* _Assigned task_: Wherever a line holds the word "about", copy that line from the data.

* _Extracted information_:
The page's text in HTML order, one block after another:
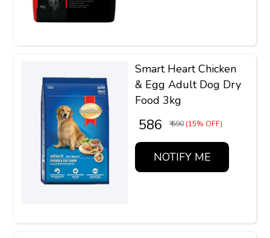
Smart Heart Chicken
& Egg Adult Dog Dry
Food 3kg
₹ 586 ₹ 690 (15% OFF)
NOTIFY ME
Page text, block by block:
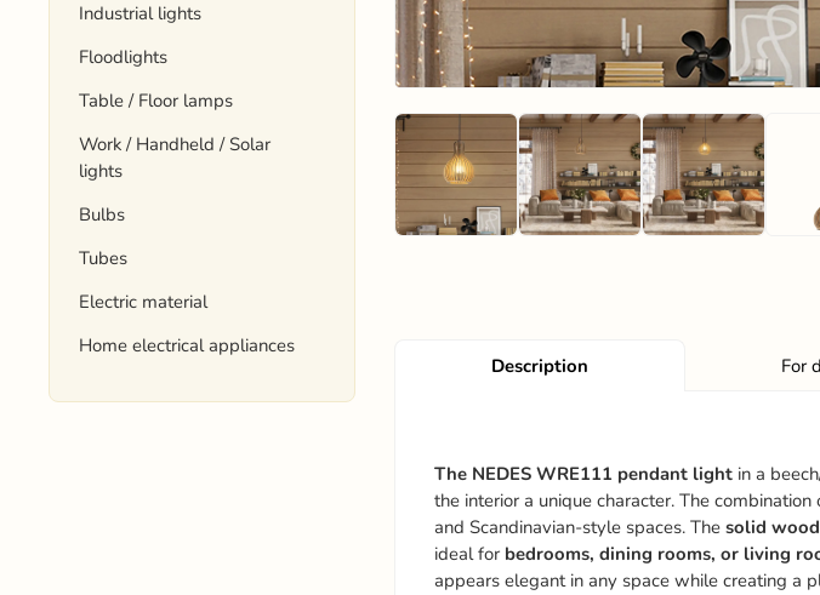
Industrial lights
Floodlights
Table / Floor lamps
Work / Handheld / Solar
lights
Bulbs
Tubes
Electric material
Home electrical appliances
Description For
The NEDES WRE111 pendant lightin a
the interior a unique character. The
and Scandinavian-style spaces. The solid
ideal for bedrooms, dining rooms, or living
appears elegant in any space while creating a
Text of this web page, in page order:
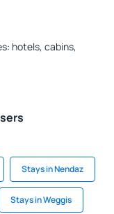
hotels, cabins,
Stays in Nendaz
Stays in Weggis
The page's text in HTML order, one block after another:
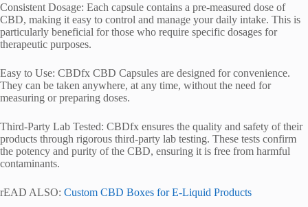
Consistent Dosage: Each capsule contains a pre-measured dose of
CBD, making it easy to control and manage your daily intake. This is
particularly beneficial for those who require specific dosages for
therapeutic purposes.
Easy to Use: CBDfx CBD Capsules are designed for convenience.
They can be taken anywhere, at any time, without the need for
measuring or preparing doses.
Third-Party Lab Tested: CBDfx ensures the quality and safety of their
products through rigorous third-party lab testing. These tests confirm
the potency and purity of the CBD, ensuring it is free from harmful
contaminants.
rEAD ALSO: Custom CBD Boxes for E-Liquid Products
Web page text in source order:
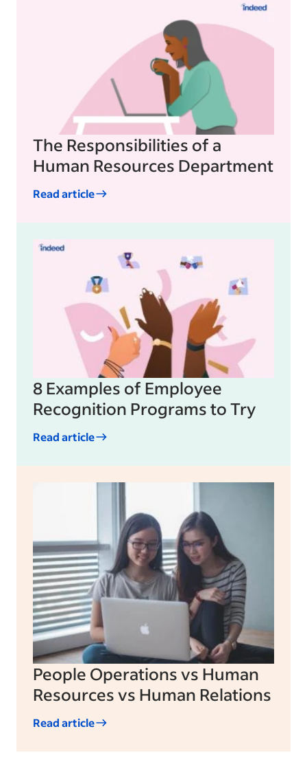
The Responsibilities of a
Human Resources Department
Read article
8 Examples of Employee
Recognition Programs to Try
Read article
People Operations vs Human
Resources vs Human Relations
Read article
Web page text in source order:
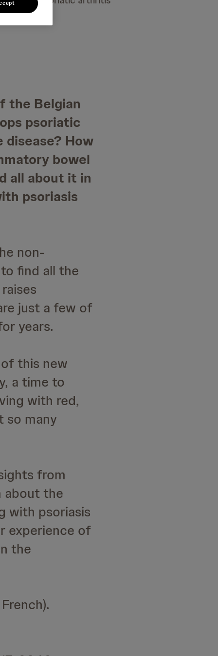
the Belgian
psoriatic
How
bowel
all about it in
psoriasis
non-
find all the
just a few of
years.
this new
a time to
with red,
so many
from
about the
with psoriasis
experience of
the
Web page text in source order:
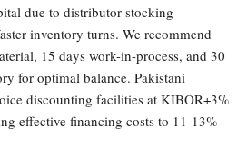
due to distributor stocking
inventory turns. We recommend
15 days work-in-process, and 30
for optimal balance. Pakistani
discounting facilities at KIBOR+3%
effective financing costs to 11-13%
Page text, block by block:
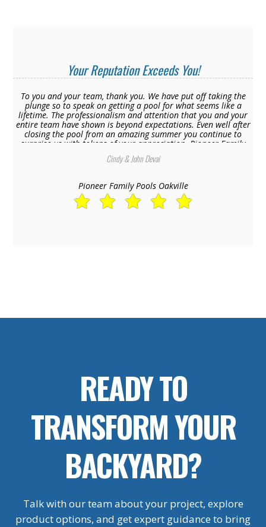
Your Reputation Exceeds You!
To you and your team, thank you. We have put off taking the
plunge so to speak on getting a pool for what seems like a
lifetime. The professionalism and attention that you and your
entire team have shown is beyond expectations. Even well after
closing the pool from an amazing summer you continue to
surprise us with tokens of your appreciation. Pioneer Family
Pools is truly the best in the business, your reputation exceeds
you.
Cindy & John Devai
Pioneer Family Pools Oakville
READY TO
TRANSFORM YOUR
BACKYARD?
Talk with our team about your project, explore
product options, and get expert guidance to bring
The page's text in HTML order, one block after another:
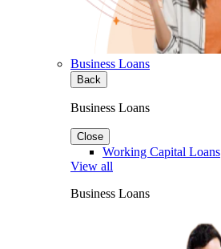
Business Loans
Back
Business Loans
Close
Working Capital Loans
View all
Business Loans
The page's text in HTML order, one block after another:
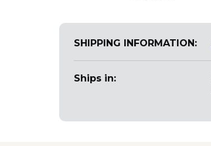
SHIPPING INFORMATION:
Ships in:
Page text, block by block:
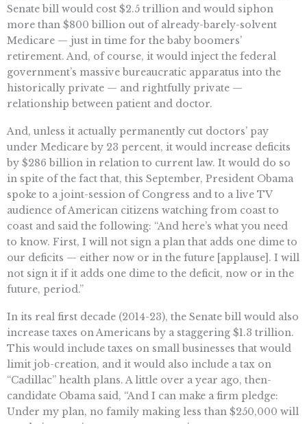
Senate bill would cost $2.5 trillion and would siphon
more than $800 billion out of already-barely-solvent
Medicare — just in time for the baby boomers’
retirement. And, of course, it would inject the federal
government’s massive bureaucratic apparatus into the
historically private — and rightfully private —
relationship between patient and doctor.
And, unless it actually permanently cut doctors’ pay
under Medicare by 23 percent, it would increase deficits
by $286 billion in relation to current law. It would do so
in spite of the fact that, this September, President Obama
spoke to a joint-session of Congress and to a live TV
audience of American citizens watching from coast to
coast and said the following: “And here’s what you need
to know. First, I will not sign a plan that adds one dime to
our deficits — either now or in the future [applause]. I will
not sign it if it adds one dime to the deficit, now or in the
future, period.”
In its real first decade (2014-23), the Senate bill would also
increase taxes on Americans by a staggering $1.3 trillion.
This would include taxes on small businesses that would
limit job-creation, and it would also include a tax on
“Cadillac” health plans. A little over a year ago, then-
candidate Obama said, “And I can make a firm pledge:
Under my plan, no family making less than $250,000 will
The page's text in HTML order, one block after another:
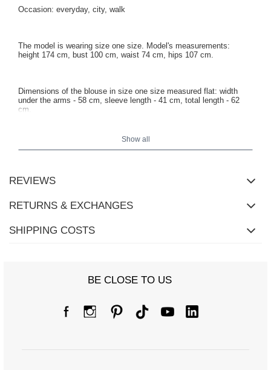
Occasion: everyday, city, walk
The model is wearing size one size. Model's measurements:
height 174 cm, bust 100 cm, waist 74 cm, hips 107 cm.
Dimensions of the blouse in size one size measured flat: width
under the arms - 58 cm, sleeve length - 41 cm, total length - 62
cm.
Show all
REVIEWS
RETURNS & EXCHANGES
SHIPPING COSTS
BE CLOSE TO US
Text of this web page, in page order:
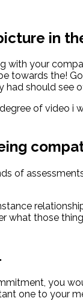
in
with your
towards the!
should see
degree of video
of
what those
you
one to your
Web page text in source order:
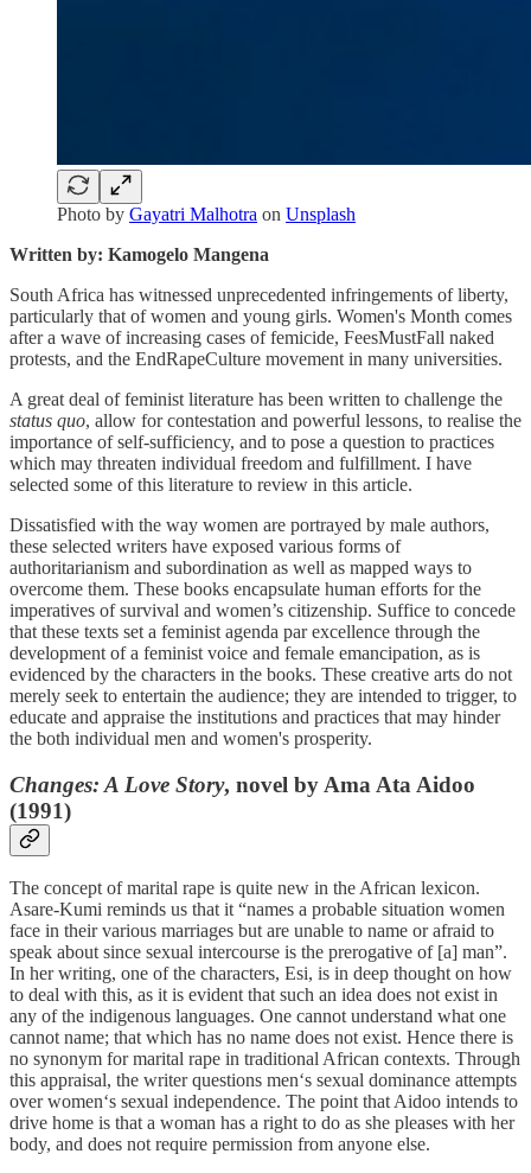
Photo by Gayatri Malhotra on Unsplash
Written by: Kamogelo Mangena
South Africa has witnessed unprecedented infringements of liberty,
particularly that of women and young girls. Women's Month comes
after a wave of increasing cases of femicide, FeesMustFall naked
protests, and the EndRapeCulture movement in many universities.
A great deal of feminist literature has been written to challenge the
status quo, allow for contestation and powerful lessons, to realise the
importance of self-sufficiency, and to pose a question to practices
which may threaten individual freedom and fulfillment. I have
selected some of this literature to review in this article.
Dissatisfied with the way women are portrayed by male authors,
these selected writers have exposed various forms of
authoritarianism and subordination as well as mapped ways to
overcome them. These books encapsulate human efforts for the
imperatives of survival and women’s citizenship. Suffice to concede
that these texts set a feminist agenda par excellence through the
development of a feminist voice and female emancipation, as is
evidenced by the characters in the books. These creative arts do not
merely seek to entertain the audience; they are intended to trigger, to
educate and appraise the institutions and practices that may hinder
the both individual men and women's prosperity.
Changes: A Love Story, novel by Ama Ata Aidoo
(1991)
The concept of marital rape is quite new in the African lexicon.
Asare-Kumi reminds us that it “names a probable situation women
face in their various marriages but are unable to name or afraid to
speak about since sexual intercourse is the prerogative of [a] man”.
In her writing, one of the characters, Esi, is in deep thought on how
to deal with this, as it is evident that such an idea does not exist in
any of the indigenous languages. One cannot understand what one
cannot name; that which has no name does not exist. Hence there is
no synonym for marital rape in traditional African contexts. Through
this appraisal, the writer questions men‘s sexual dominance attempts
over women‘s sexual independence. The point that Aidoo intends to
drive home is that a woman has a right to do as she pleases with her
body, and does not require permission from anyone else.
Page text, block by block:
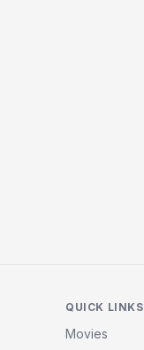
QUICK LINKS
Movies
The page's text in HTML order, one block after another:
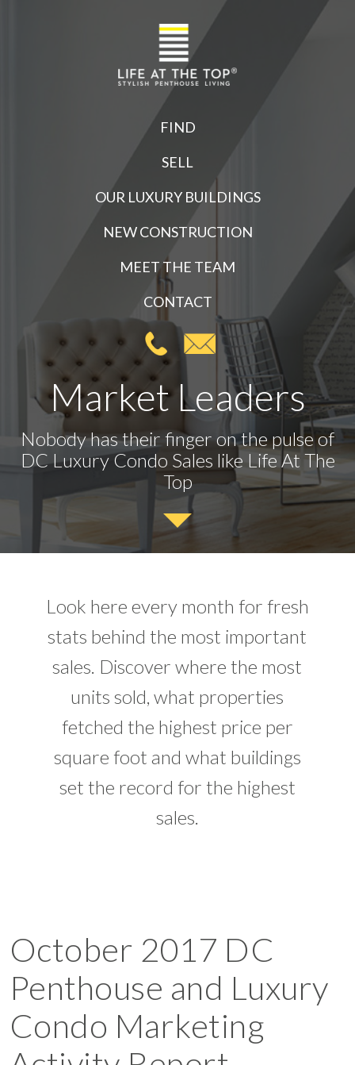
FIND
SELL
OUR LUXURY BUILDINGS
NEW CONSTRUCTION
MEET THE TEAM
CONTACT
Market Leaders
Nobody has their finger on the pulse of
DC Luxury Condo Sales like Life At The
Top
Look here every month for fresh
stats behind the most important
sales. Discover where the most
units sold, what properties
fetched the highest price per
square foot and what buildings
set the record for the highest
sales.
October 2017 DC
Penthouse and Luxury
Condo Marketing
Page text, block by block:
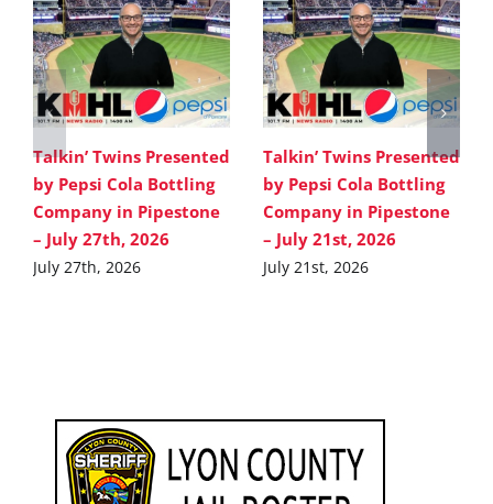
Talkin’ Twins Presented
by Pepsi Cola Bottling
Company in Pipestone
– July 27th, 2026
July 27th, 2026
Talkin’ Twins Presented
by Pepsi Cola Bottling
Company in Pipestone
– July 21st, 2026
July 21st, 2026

* _Task solution_:
all about it in
about the
Talk with our team about your project, explore
speak about since sexual intercourse is the prerogative of [a] man”.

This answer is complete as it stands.